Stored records
+-------+

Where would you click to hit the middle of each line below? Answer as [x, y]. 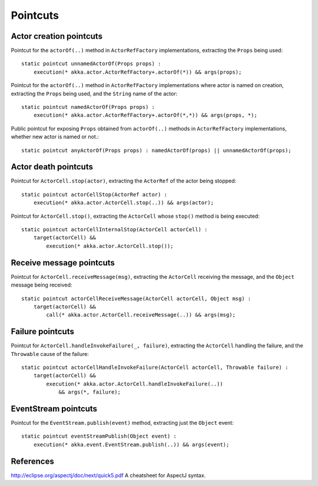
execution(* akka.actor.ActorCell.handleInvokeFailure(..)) [135, 384]
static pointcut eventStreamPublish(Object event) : [99, 436]
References [32, 461]
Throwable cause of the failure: [50, 354]
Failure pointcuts [43, 332]
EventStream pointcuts [54, 409]
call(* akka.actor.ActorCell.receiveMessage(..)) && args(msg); [141, 315]
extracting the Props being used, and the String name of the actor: [94, 94]

+-------+

Task prompt: Give the entries again exactly. Pictures stay out.

Your solution:
Where would you click to hit the middle of each line below? Answer as [x, y]. 
execution(* akka.actor.ActorCell.handleInvokeFailure(..)) [135, 384]
static pointcut eventStreamPublish(Object event) : [99, 436]
References [32, 461]
Throwable cause of the failure: [50, 354]
Failure pointcuts [43, 332]
EventStream pointcuts [54, 409]
call(* akka.actor.ActorCell.receiveMessage(..)) && args(msg); [141, 315]
extracting the Props being used, and the String name of the actor: [94, 94]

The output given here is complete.